**About this exercise:** Transcribe the material verbatim, starting at its first line and stopping once the line containing "and Music Composition" has been given; no picture should appear.

**Data for this exercise:**

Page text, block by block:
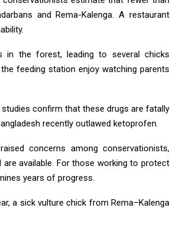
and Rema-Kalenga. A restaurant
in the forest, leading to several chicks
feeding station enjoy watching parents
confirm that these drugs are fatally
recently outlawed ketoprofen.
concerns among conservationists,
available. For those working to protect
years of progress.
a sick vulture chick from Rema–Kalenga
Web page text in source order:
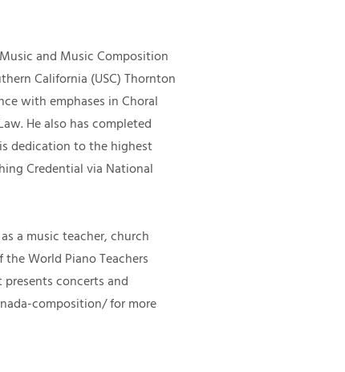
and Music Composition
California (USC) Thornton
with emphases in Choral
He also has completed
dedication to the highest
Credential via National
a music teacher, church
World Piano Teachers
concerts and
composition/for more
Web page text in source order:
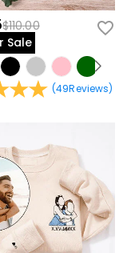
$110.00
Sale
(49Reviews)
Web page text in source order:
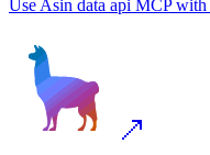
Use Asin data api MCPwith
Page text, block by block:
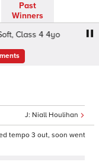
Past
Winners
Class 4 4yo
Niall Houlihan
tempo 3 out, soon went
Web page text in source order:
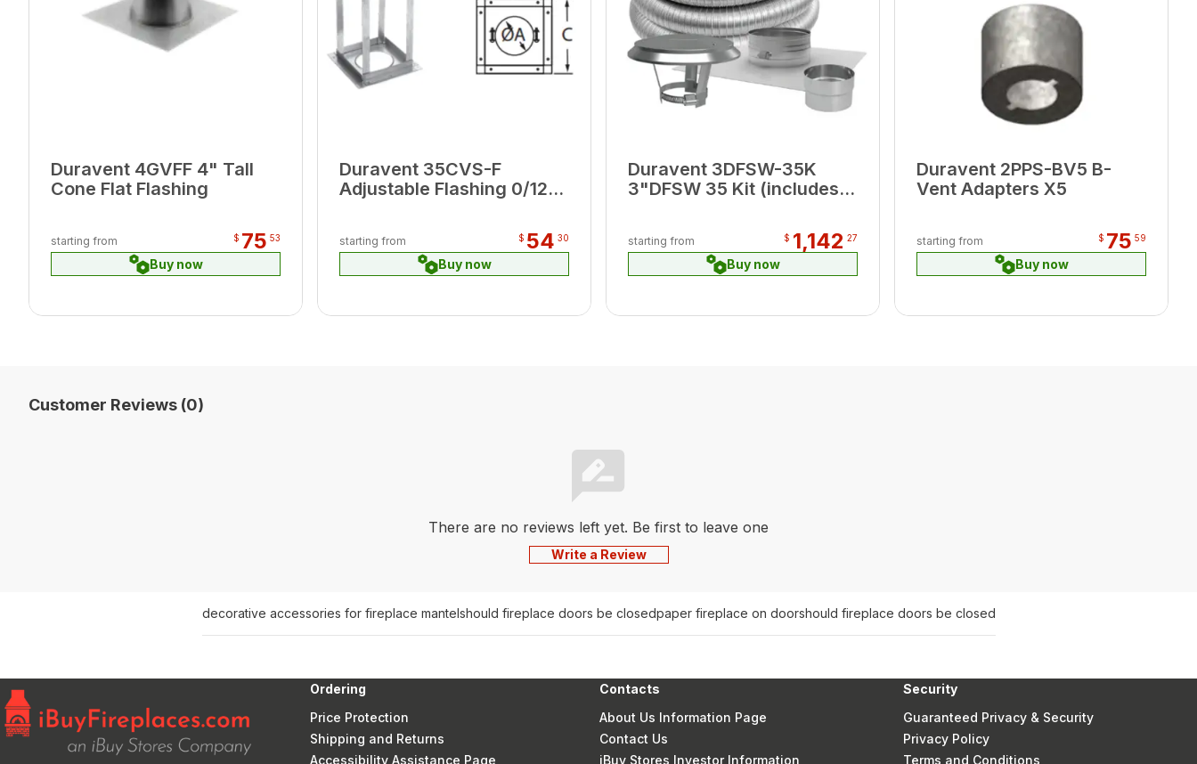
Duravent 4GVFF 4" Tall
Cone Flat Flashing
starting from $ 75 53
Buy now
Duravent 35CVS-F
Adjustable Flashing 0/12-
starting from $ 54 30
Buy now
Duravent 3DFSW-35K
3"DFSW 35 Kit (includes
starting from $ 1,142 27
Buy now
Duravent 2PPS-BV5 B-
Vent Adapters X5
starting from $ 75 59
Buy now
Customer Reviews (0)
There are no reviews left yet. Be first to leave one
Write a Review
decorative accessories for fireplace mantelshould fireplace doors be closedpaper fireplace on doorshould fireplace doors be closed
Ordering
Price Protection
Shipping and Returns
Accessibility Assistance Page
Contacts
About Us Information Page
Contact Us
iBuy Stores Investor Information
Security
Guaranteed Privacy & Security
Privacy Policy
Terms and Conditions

**Exercise output:**
Page text, block by block:
and Rema-Kalenga. A restaurant
in the forest, leading to several chicks
feeding station enjoy watching parents
confirm that these drugs are fatally
recently outlawed ketoprofen.
concerns among conservationists,
available. For those working to protect
years of progress.
a sick vulture chick from Rema–Kalenga
Web page text in source order:
and Music Composition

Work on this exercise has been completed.